== Activity ==
Reproduce, from the lines below, exactly the stretch that begins at the line containing "Jl. Depati Payung Negara, (138, 139)" and ends at the line containing "for an MVP campaign", both included.

[Data entries]

----------

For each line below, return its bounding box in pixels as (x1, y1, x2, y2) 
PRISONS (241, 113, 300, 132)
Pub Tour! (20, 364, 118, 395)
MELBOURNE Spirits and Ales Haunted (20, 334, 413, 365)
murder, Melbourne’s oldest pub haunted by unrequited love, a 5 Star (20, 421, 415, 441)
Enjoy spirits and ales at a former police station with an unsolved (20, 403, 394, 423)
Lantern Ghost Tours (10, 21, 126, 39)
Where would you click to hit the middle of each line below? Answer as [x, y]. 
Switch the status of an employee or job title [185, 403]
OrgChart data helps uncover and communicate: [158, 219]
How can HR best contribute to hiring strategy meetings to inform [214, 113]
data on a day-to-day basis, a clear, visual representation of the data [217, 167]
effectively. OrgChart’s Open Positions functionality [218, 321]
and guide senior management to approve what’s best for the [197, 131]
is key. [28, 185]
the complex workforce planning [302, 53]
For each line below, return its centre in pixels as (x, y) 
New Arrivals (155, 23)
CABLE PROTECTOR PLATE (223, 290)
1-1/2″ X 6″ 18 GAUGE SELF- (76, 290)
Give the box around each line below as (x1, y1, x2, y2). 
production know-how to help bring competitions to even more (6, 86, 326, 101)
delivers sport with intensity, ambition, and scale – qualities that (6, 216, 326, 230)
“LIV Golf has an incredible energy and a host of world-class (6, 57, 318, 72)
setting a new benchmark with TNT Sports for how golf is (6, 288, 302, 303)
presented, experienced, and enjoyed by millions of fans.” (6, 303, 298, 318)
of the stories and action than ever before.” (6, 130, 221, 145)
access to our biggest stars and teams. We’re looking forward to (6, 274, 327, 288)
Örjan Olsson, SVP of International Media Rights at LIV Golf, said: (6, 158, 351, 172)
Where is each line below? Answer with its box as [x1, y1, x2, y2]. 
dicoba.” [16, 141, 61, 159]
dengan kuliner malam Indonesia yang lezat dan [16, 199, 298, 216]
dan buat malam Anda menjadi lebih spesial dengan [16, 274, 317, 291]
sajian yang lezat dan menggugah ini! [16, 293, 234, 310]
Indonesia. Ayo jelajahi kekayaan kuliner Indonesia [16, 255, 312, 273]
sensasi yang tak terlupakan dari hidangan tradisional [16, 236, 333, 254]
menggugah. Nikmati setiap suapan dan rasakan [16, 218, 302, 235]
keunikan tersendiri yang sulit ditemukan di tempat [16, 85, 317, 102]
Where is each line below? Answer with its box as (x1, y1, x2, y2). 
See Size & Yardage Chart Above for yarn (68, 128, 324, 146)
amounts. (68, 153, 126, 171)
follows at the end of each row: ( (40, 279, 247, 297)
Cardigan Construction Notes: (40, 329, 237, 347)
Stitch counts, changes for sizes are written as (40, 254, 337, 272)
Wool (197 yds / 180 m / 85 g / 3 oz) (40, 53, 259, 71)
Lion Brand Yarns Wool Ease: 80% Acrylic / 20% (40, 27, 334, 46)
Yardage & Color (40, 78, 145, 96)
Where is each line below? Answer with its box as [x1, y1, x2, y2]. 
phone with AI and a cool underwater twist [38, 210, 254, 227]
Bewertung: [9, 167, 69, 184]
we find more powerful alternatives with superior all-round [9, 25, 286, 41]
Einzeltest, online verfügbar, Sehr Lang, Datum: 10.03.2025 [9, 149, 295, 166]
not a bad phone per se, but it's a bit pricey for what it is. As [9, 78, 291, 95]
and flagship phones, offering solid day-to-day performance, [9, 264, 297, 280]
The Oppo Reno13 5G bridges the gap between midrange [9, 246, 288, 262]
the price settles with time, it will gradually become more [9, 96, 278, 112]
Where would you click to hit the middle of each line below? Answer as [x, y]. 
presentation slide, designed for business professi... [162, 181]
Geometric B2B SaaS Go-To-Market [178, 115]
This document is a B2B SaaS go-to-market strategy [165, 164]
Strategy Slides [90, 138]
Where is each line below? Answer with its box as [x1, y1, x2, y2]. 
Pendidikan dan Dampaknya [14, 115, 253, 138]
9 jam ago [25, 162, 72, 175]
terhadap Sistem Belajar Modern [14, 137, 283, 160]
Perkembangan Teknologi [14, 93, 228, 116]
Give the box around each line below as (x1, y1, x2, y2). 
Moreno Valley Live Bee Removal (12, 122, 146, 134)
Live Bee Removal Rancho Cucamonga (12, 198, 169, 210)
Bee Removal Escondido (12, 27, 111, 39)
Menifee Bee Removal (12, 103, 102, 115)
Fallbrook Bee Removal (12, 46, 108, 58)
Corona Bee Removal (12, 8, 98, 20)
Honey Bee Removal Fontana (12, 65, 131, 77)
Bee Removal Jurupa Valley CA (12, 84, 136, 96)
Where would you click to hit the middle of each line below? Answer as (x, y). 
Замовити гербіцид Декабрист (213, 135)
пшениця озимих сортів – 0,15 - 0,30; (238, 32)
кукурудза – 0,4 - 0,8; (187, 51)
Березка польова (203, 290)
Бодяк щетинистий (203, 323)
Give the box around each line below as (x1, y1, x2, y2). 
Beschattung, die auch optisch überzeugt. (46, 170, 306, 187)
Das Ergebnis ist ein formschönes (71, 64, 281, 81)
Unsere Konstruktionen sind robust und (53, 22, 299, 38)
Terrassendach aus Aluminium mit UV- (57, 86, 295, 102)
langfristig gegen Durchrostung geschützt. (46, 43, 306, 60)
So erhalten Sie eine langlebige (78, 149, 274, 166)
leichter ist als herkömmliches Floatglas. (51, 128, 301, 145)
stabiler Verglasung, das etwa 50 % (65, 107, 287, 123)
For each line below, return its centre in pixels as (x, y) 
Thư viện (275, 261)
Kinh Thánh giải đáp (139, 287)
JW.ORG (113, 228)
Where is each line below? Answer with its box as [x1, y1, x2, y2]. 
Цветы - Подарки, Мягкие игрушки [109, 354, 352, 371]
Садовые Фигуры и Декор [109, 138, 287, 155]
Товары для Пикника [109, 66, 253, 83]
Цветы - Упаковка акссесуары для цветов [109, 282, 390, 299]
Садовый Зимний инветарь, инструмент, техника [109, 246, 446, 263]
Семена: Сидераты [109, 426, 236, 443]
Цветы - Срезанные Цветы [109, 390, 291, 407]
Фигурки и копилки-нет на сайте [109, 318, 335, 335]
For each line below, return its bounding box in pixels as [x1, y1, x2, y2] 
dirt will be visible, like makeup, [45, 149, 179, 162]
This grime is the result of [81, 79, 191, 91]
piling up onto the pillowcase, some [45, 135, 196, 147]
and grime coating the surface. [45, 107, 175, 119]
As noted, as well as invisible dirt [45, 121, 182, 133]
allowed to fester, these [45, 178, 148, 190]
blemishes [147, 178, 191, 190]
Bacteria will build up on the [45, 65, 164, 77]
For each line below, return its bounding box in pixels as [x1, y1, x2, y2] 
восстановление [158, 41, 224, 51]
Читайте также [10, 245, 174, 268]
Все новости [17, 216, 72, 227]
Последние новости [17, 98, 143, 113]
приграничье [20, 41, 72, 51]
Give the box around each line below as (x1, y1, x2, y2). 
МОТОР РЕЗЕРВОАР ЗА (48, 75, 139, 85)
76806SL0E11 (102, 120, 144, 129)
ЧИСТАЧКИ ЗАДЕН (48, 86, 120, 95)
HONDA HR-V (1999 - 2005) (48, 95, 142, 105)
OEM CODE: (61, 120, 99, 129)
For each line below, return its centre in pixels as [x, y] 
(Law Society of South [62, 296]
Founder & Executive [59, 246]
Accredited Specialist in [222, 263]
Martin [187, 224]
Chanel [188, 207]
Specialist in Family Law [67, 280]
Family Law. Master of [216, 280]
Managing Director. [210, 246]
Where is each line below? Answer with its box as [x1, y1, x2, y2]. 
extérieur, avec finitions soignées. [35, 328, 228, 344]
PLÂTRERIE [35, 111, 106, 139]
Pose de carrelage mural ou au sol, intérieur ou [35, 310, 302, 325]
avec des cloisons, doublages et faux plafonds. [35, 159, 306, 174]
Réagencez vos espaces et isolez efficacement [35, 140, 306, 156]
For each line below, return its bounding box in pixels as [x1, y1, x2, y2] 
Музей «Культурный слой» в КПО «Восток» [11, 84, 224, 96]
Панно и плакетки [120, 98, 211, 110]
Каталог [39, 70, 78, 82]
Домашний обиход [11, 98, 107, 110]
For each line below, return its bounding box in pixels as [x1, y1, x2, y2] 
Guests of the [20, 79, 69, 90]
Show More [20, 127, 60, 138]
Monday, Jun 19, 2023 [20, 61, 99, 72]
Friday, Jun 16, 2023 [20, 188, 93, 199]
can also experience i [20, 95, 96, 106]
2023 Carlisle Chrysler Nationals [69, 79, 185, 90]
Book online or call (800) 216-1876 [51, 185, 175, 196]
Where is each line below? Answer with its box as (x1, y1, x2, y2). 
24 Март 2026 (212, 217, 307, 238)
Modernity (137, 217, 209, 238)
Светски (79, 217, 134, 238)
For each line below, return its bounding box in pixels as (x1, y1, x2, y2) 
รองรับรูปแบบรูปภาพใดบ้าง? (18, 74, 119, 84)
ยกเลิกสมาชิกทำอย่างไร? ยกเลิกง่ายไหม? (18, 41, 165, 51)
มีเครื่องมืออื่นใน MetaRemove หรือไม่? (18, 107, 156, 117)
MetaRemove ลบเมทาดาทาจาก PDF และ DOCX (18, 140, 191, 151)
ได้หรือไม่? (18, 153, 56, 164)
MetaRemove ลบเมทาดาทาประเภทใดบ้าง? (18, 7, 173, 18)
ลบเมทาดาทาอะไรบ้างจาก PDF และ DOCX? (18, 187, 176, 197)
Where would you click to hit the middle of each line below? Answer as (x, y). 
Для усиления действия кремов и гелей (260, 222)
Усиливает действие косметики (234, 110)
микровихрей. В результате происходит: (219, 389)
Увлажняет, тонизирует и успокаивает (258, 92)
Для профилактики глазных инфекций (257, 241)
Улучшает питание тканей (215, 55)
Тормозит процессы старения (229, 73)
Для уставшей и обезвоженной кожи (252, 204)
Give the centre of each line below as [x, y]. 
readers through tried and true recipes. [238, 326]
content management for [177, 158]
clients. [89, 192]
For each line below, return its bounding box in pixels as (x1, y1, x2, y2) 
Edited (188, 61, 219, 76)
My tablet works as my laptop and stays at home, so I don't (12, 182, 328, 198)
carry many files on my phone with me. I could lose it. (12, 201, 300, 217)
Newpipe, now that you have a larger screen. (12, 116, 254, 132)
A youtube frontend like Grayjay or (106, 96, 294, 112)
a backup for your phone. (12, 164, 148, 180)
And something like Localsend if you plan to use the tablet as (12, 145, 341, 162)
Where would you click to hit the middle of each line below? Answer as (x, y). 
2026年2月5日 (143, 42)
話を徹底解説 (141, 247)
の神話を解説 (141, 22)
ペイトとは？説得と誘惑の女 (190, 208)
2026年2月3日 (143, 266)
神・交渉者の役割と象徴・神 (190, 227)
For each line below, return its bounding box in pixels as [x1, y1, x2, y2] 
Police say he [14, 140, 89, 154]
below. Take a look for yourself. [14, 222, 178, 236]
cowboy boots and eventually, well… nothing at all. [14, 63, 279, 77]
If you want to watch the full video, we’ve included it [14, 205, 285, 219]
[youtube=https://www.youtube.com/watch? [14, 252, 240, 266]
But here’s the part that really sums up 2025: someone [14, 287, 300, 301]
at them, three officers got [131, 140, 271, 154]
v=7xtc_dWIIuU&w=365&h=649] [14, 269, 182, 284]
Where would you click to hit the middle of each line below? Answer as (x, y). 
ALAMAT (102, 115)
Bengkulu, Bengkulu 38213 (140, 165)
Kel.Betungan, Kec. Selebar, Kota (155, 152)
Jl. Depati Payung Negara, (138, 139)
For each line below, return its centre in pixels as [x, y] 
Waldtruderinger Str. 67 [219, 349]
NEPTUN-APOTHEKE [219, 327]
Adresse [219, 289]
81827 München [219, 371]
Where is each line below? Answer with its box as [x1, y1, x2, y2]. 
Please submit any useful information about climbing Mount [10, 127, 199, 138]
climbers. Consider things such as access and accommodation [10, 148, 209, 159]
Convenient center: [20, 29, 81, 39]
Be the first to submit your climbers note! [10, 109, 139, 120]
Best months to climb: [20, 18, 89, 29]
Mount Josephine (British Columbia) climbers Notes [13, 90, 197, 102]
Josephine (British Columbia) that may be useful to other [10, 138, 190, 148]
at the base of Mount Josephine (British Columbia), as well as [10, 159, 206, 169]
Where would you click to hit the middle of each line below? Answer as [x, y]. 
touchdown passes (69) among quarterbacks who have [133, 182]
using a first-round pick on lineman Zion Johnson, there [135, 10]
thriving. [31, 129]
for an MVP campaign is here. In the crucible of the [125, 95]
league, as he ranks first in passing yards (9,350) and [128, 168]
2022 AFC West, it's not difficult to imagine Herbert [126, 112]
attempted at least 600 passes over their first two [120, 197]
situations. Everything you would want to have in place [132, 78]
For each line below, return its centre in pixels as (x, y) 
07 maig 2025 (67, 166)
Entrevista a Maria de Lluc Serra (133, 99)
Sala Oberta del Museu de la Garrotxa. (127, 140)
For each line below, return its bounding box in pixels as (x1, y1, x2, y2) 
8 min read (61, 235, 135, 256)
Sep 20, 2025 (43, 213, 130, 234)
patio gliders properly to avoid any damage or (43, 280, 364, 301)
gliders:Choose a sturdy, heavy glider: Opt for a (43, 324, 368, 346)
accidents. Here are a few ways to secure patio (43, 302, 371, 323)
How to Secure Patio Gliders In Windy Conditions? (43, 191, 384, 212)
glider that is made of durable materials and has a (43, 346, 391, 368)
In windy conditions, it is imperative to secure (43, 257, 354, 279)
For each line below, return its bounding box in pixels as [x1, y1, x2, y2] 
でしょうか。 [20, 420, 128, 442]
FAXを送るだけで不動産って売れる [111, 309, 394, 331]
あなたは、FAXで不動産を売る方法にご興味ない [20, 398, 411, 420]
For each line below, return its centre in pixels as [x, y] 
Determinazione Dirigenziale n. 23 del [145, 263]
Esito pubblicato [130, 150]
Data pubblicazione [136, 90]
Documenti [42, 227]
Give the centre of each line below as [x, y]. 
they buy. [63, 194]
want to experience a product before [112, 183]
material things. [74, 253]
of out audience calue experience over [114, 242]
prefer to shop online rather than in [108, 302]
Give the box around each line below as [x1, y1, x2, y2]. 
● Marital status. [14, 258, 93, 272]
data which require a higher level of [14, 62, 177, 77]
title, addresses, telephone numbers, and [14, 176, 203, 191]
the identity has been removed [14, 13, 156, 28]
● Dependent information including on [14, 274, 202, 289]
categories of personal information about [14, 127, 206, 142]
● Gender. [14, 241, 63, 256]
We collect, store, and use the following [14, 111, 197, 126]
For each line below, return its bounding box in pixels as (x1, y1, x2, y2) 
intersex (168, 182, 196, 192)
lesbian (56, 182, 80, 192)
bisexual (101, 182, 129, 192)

----------

== Solution to this exercise ==
Jl. Depati Payung Negara, (138, 139)
For each line below, return its centre in pixels as [x, y] 
Waldtruderinger Str. 67 [219, 349]
NEPTUN-APOTHEKE [219, 327]
Adresse [219, 289]
81827 München [219, 371]
Where is each line below? Answer with its box as [x1, y1, x2, y2]. 
Please submit any useful information about climbing Mount [10, 127, 199, 138]
climbers. Consider things such as access and accommodation [10, 148, 209, 159]
Convenient center: [20, 29, 81, 39]
Be the first to submit your climbers note! [10, 109, 139, 120]
Best months to climb: [20, 18, 89, 29]
Mount Josephine (British Columbia) climbers Notes [13, 90, 197, 102]
Josephine (British Columbia) that may be useful to other [10, 138, 190, 148]
at the base of Mount Josephine (British Columbia), as well as [10, 159, 206, 169]
Where would you click to hit the middle of each line below? Answer as [x, y]. 
touchdown passes (69) among quarterbacks who have [133, 182]
using a first-round pick on lineman Zion Johnson, there [135, 10]
thriving. [31, 129]
for an MVP campaign is here. In the crucible of the [125, 95]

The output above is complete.